→ What the exercise asks:
Below are records with pictures. Reproduce exactly the lines from the line with "y1, x2, y2]." to the line with "Since the posterior for", inclusive, and leave each picture out.

── Input records

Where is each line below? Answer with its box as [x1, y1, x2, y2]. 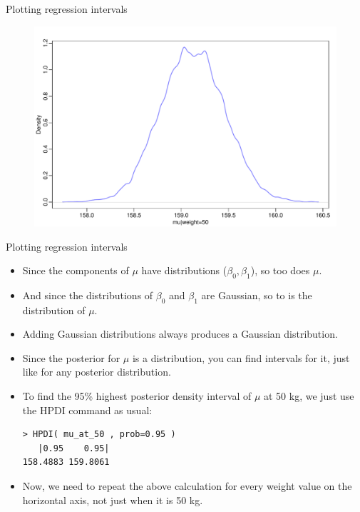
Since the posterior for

────
── Input records

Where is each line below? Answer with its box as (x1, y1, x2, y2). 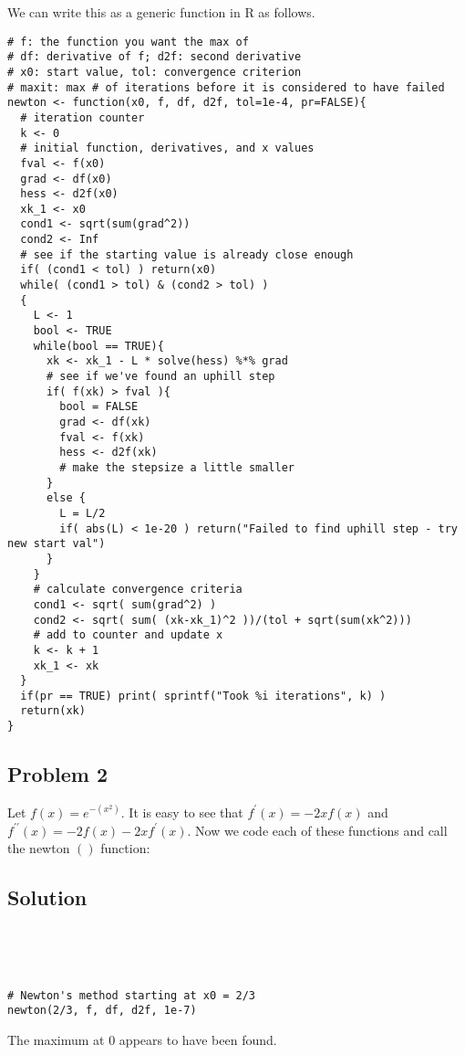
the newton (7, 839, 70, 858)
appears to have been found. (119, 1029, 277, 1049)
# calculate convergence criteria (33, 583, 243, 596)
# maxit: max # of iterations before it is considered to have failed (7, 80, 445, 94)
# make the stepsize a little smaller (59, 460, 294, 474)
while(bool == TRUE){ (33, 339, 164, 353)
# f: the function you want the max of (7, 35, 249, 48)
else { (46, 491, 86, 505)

────

→ Result of this exercise:
Where is each line below? Answer with its box as [x1, y1, x2, y2]. 
Since the posterior for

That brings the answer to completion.